JPlag has worked very fast, and returned only the suspicious pairs of files. This tool allows the user to view the entire detected files clearly and provide a clear indication of the suspicious source-code fragments by colour indicating the suspicious fragments. It also provides easy navigation for viewing the suspicious source-code fragments between files that contain similar code that has been rearranged in different positions.

One of the drawbacks of JPlag is that it cannot handle files which do not parse. Because of this JPlag has missed the suspicious file pair 37 and 40. A nice feature of JPlag is that it displays the groupings of suspicious files found which is a very useful feature for catching suspected plagiarism between groups of students. A minor drawback is the display of results, consider for example in Figure 5 the 2nd, 8th and 10th grouping which show the similar files detected for files 28, 22 and 27 - these groupings are also shown in the Figure 7 below.
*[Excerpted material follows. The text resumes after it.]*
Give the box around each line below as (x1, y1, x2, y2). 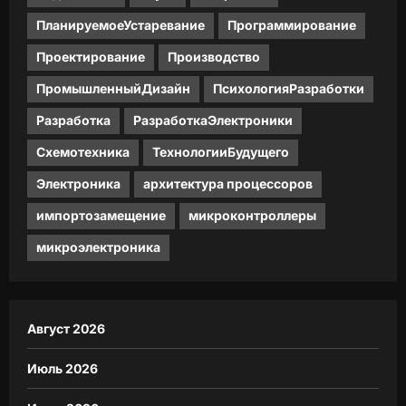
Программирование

One may find that groupings 22 and 37 are rather repetitive, since the files listed in these groupings are also listed in group 28. In larger datasets where more suspicious groupings are detected these extra groupings may make the results list pointlessly lengthy.

28.java -> 22.java
(100.0%)
37.java
(98.0%)
34.java
(96.2%)
25.java
(96.1%)
19.java
(92.3%)
22.java -> 37.java
(98.0%)
34.java
(96.2%)
25.java
(96.1%)
37.java -> 34.java
(95.5%)

25.java
(94.1%)

Figure 7: Figure 3 extract

Overall, JPlag was very straightforward to use, and allowed for easy comparison and viewing of the suspicious files. The user interface displaying the results was easy to use with suspicious code fragments clearly highlighted allowing the academic to easily compare and reach a decision about the files in question.